Work request
Wherever the word "hosts" shows up in the data, report the line it sits in.
(Dataset entries)
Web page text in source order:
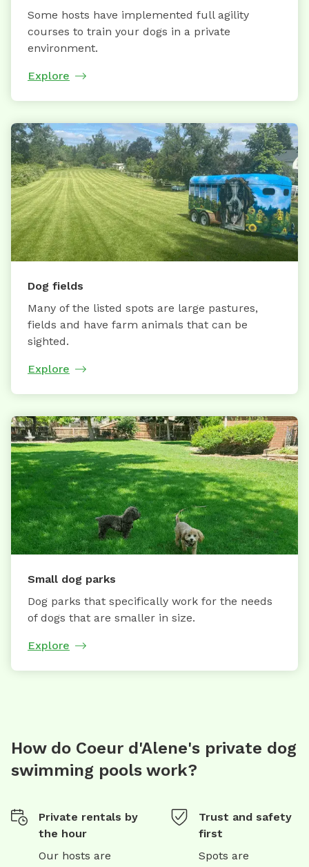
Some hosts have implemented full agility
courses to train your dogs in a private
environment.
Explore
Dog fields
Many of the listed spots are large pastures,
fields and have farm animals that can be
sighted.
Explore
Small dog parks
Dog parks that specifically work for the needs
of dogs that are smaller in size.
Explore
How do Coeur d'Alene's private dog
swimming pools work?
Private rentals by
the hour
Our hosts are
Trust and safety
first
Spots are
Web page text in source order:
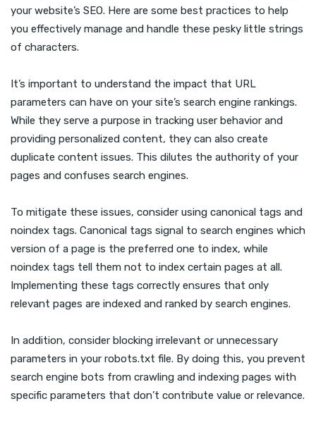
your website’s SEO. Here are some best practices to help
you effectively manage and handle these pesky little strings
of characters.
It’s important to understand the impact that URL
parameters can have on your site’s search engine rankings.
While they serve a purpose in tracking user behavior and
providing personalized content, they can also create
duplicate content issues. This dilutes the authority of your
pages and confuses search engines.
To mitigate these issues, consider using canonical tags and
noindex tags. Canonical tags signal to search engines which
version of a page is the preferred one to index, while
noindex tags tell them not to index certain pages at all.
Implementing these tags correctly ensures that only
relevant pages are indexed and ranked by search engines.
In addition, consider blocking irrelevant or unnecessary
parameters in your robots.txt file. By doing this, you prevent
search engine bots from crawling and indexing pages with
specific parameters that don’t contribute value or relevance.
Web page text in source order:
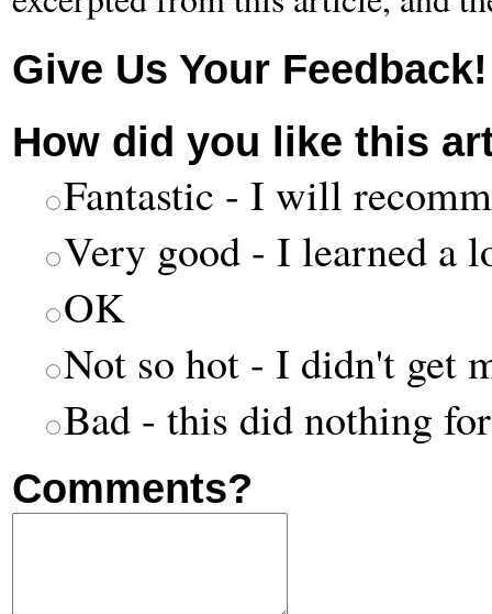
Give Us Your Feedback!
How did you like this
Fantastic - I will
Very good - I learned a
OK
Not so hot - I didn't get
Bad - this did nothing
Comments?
(End Dataset entries)
(Dataset entries)
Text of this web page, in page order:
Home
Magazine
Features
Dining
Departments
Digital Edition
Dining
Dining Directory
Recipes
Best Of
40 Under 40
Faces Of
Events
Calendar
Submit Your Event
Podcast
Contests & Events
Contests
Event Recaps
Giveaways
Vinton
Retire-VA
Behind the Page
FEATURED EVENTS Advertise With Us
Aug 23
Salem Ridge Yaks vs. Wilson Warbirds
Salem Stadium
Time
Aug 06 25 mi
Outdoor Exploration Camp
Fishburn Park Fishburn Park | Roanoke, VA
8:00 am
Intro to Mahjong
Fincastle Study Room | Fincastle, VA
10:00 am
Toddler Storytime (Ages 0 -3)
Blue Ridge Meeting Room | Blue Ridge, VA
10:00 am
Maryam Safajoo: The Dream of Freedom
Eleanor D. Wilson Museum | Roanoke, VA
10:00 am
(End Dataset entries)
Output of the task
Some hosts have implemented full agility
Our hosts are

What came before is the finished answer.